HRD Prediction Workflow Using WES Data in Tumor-Only Mode

Answer:

Certainly! Homologous Recombination Deficiency (HRD) prediction using Whole Exome Sequencing (WES) data in tumor-only mode involves several steps. Here’s a general workflow using different software tools:

1. Data Preparation

Sequencing Data: Obtain raw WES data (FASTQ files) from the tumor sample.
Quality Control: Use tools like FastQC to assess the quality of the raw sequencing data.

2. Read Alignment

Align Reads: Use an aligner like BWA-MEM to map the reads to the reference genome (e.g., GRCh38).
```
bwa mem -t 8 reference_genome.fa sample_R1.fastq.gz sample_R2.fastq.gz > aligned_reads.sam
```

3. Post-Alignment Processing

Convert SAM to BAM: Use SAMtools to convert SAM to BAM and sort the BAM file.
```
samtools view -Sb aligned_reads.sam | samtools sort -o sorted_reads.bam
```

Mark Duplicates: Use Picard to mark duplicate reads.

picard MarkDuplicates I=sorted_reads.bam O=dedup_reads.bam M=metrics.txt

Index BAM File: Index the BAM file using SAMtools.
```
samtools index dedup_reads.bam
```

4. Variant Calling

Call Variants: Use a variant caller like GATK HaplotypeCaller to call variants.

gatk HaplotypeCaller -R reference_genome.fa -I dedup_reads.bam -O raw_variants.vcf

5. Variant Filtering

Filter Variants: Apply filters to the raw variant calls using GATK VariantFiltration.
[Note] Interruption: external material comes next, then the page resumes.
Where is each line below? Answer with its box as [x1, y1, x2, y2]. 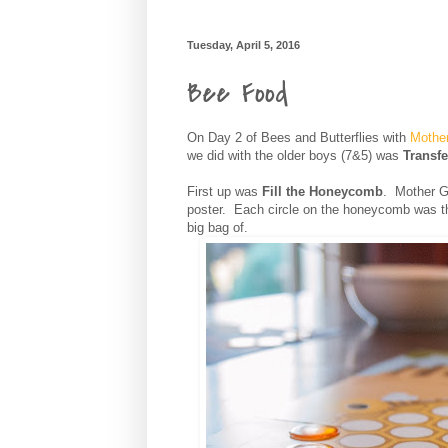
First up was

gatk VariantFiltration -R reference_genome.fa -V raw_variants.vcf -O filtered_variants.vcf --filter-expression "QD < 2.0 || FS > 60.0 || MQ < 40.0" --filter-name "basic_snp_filter"

6. HRD Score Calculation

HRD Tools: Use specialized tools for HRD prediction. Some popular tools include:
- HRDetect: A machine learning-based tool that integrates multiple types of genomic data.
- ScarHRD: A tool that calculates HRD scores based on the number of large-scale state transitions (LSTs), loss of heterozygosity (LOH), and telomeric allelic imbalance (TAI).

Example with ScarHRD:

Prepare Input: Convert the VCF file to the required format for ScarHRD.

Run ScarHRD: Use the ScarHRD R package to calculate the HRD score.

library(scarHRD)
scarHRD(input_file = "filtered_variants.vcf", reference = "GRCh38", output_file = "HRD_results.txt")

7. Interpretation and Reporting

Interpret Results: Analyze the HRD scores and other relevant metrics to determine the HRD status of the tumor.
Generate Report: Compile the findings into a comprehensive report for clinical or research purposes.

Additional Considerations

Tumor Purity and Ploidy: Tools like FACETS or PureCN can be used to estimate tumor purity and ploidy, which can affect HRD prediction.
Annotation: Use tools like ANNOVAR or VEP to annotate the variants for better interpretation.

Summary

Quality Control: FastQC
Read Alignment: BWA-MEM
Post-Alignment Processing: SAMtools, Picard
Variant Calling: GATK HaplotypeCaller
Variant Filtering: GATK VariantFiltration
HRD Score Calculation: ScarHRD or HRDetect
Interpretation and Reporting

This workflow provides a comprehensive approach to HRD prediction using WES data in tumor-only mode. Each step involves specific tools and commands that need to be executed in sequence to ensure accurate and reliable results.